Но Коля и не заметил, насколько ей было худо. Он был занят своими горестями. Иоланта, казалось, окончательно охладела к нему даже как к другу детства. В школе она пробегала мимо него отстраненная, полная какой-то невеселой тайны. За партой он теперь сидел один: она отсела от него к Вере. Однажды Коля увидел ее заплаканной, но, когда он приблизился, она с отвращением процедила: «Тебя не касается!» — и отвернулась. Он бросился за помощью к Вере. Та все сказала, не пощадила. Тот парень на катке. Он не любит Иоланту. И она, скорее всего, не любит, просто не может поверить в то, что ею пренебрегли, не может смириться с этим. Вера говорила сочувственным голосом, отводила глаза, чтобы Коля не прочитал в них удовольствие, которое она тихонько получала от любовных неудач подруги. Коля решил: пережить, не подавать виду. Иначе — унижение. Она еще будет в нем нуждаться, потому что так, как он, к ней не будет относиться никто-никто.

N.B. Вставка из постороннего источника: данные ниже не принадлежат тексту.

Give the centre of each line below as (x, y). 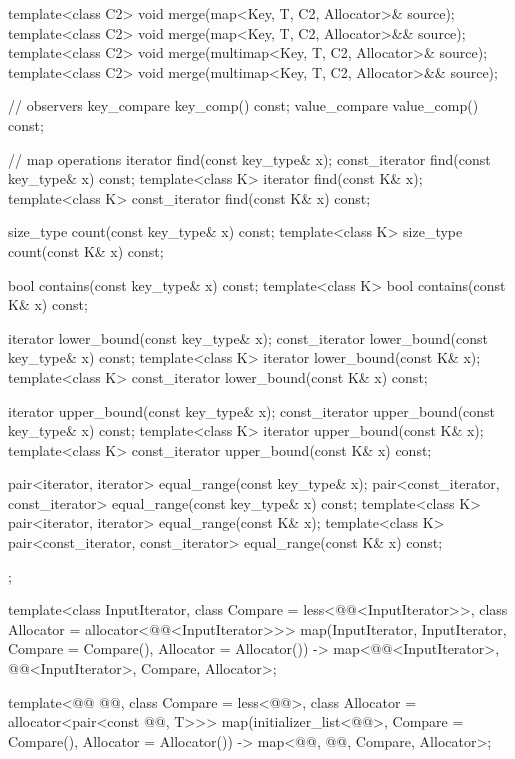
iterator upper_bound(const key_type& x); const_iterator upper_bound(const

И тут ему сказали: готовься к худшему.
Утро меж виноградных лоз светилось хорошим, бодрым, очищенным от всех подозрений о грядущей зиме светом; сквозь деревья пронесся ветер, и хлынула прочь листва, отжившая свое. В такие дни мать по законам всей своей жадной до красоты жизни умереть не могла, да и вообще умереть не могла, потому что любила Колю, соучастника своей судьбы, ее посланника во глубь времен, наследника и наперсника своих сказок, в атмосфере которых могли биться только два их сердца. Когда-то они жили ласковыми иллюзиями один насчет другого: она верила в его достославное будущее, он в ее прошлое, в котором она похоронила талант художника. Она рисовала (и вела себя) непосредственно и живо, как девочка, никогда не ребячась, не кокетничая, — может, этим и обкрадывая себя как женщину — этого рода изящество было ей чуждо. Рисовала она мелком на асфальте, пальцем на мокром песке, углем на бумаге, акварелью на картоне. Коля только поражался тому, как легко и безучастно она разбрасывает свои дары направо и налево, нимало не печалясь тому, что никто не видит замечательных шаржей в карандаше, разбросанных по разным ящикам и закуткам, утерянных, утраченных, смытых дождем и приливом, — она не придавала своему дару художницы никакого значения и рисовала лишь для собственного удовольствия. Рисунок ей особенно удавался; когда она нервничала или была чем-то раздражена, она брала первый попавшийся лист бумаги и быстро-быстро набрасывала лица — как правило, злые лица, заплаканные лица, — она разрешала своим творениям то, что не могла позволить себе самой.
Как-то раз Коля наткнулся в одном из ящиков стола на шаржированный портрет Иоланты. Лана смотрела исподлобья и сбоку незнакомым цепким взглядом и была похожа на этом рисунке на свою мать. Первым движением Коли было разорвать этот порочащий невесту документ; вглядевшись в наспех набросанные черты ее лица, он поймал себя на мысли, от которой сделалось неуютно — точно он подглядывает в замочную скважину. Коля смутился, но продолжал смотреть. Бедная, беззащитная, ничего не подозревающая Лана... Он всматривался в рисунок с таким чувством, с каким глядят на собственное отражение, заметив на лице первые морщинки. Мгновение было упущено — Коля сунул портрет под скатерть и еще долгое время, садясь за стол, встречал устремленный на него сквозь материю невидимый исподлобный взгляд. Потом рисунок исчез.